The director indicated it is too early to define all the ways organoid computing might prove useful, but part of the promise is to get away from the restrictions of electrical inputs and outputs. “We get to sample a lot of larger environmental cues because cells don’t just respond to one chemical. They respond to [more]. They don’t just respond to temperature, they respond to gradients of temperature, gradients of light, directions of light. They’re talking to each other in ways that—and a degree of complexity that—we don’t know how to wire between two ‘microchips,’” he said.

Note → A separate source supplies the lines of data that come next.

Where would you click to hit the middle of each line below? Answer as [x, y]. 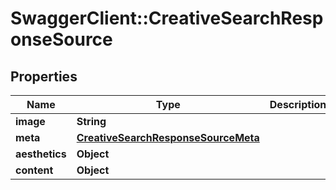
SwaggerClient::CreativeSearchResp [167, 18]
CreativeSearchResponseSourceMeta [168, 137]
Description [298, 104]
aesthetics [41, 154]
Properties [44, 76]
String [91, 121]
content [34, 170]

Explaining the potential in terms an English major can understand, Peretti helpfully dropped a reference to a fictional character. “Once we understand how to talk to—Dr. Dolittle, how to talk to the animal—we’re going to be able to ask it complex questions that maybe we don’t even know how to fully define. We’ll be able to put them in environments that we want to know things about, and it will sample everything that’s relevant, even if we haven’t thought of it potentially.”

In response to a question about organoid computers and quantum computers, Peretti noted that he is not a quantum expert but that organoid computing might complement quantum technology. “I don’t think that it will make [quantum computing] obsolete because there are quantum effects that probably can’t be replicated and that have intrinsic value for data security and for other applications that are beyond what a biocomputational system would be capable of doing.”

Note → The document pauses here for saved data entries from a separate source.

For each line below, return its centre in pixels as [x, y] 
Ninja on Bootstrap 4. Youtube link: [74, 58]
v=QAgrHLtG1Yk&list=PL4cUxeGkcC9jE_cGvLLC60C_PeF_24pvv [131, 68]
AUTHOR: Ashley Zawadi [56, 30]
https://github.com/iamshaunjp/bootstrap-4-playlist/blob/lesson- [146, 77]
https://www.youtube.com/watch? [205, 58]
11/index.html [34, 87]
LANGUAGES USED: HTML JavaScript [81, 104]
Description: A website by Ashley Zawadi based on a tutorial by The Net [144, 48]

Like their conventional computing counterparts, organoids will likely be most powerful in networks. “When we want to solve enormous problems using in silica computation, we have networked a whole bunch of microchips that are doing a whole bunch of calculations. We have a network of calculators doing computations in parallel and series. If you talk to the investigators, they are talking about not just a single organoid or a single collection of cells. They are talking about networks of cells in large three-dimensional meshes where each organoid might be a node in a larger biocomputer.”

The BEGIN OI program includes three threads: biocomputing theory and modeling; biology-integrated culture maintenance and hardware systems; and ethical, legal and social implications. The first acknowledges that understanding the output from individual organoids or groups of organoids will require new tools, including AI, which will help analyze the data and determine which information is useful or simply noise. “If we’re asking [an organoid] to add 2 plus 2, we have to figure out where does it say ‘4’ as opposed to 5? Can we set up a translator so that we can send it information that it understands, and it sends us information that we can understand?”

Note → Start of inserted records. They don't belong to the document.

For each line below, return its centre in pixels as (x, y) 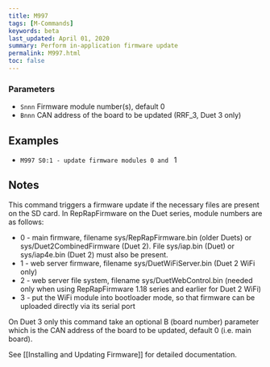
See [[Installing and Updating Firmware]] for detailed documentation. (123, 354)
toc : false (27, 61)
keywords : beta (34, 31)
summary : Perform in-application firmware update (93, 46)
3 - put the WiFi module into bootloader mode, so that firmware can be (137, 297)
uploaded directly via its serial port (77, 306)
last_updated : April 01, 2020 (59, 38)
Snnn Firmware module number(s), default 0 (92, 106)
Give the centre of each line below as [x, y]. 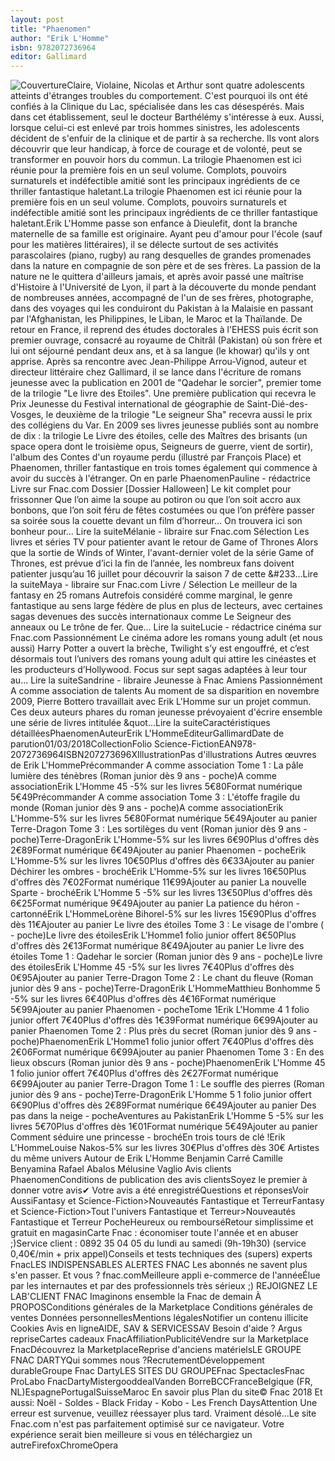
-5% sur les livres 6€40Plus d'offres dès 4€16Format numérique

The second thread, he said, is developing the chassis “that allows the system to actually live and be able to do its computing.” And the third requires the teams, from the first day, to include ethical research questions for their projects “because if you wait five years before you ask the first ethical question, you’ve already gone down a road that may be hard to turn from,” Peretti asserted.

Organoid and biological computing research is so new that scientists don’t yet know how the technology will ultimately be used, but the research topic exemplifies what the NSF tries to do, which is to “find exciting technology that needs a nudge” to address national needs, even though the specific applications of the technology might be difficult to predict. “We don’t specify that you have to do this particular calculation or that particular calculation. Do some calculations with this thing; show us what’s possible,” Peretti said. “We are trying to understand how these things work by seeing if we can get them to do A, B, C. In the simplest terms, if we can get an organoid to be exposed to, let’s say, blue light and yellow light and give us a green response, like, that would be crazy.”